> [YOUR OBJECTIVE]
Find every line of the data below that has "Elasticsearch" in it. Reply with the number only.

> [INFORMATION SUPPLIED]
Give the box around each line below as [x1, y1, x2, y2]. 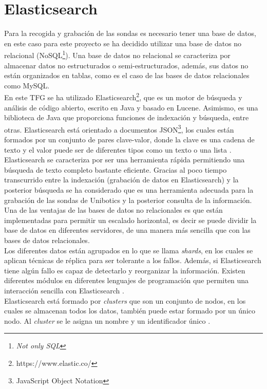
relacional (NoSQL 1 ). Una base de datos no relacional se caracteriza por [4, 48, 231, 60]
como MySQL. [4, 80, 50, 90]
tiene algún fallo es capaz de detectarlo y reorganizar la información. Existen [4, 265, 245, 275]
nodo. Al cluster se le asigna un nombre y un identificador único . [4, 315, 211, 326]
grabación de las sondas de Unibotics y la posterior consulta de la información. [4, 194, 252, 205]
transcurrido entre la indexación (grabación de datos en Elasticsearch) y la [4, 174, 239, 185]
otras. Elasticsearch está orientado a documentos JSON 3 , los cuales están [4, 122, 234, 135]
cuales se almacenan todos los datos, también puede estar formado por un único [4, 305, 256, 316]
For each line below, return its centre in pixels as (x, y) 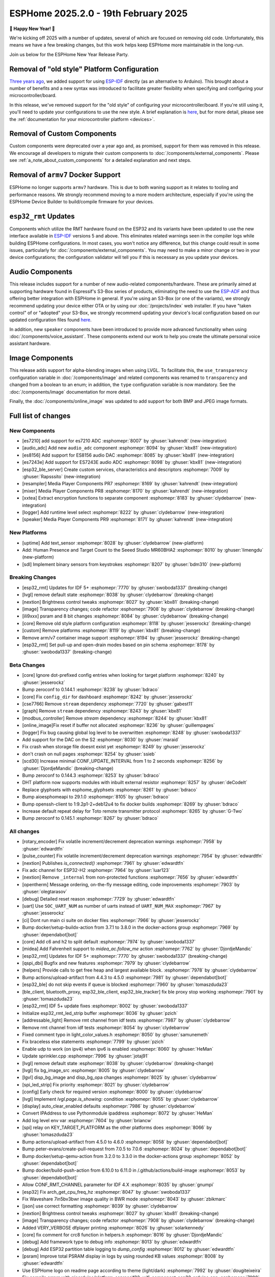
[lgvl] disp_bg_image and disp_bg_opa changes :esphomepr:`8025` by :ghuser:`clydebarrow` (120, 1077)
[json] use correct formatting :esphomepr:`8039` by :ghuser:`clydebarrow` (100, 1206)
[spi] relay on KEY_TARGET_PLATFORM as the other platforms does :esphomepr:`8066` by (117, 1128)
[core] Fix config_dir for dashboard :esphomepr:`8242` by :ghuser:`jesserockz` (108, 697)
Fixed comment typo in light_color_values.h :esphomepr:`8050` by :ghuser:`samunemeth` (116, 1034)
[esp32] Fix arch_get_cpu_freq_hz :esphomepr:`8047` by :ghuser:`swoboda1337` (107, 1192)
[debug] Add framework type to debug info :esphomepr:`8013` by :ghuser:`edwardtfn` (112, 1242)
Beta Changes (27, 665)
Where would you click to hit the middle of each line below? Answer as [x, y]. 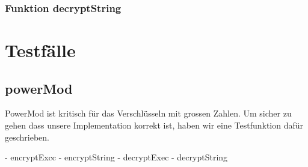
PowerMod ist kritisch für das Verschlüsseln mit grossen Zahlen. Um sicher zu [148, 113]
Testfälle [40, 50]
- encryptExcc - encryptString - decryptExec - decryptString [116, 157]
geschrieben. [27, 137]
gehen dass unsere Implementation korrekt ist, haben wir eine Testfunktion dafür [154, 125]
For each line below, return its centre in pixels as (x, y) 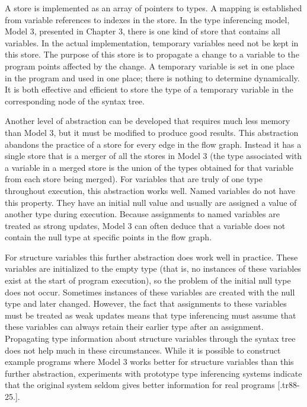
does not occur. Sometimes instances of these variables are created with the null (150, 292)
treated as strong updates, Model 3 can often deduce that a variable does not (145, 225)
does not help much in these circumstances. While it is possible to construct (143, 350)
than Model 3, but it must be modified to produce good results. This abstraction (152, 132)
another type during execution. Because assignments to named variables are (142, 214)
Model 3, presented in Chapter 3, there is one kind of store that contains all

> [RESULT OF THIS EXERCISE]
2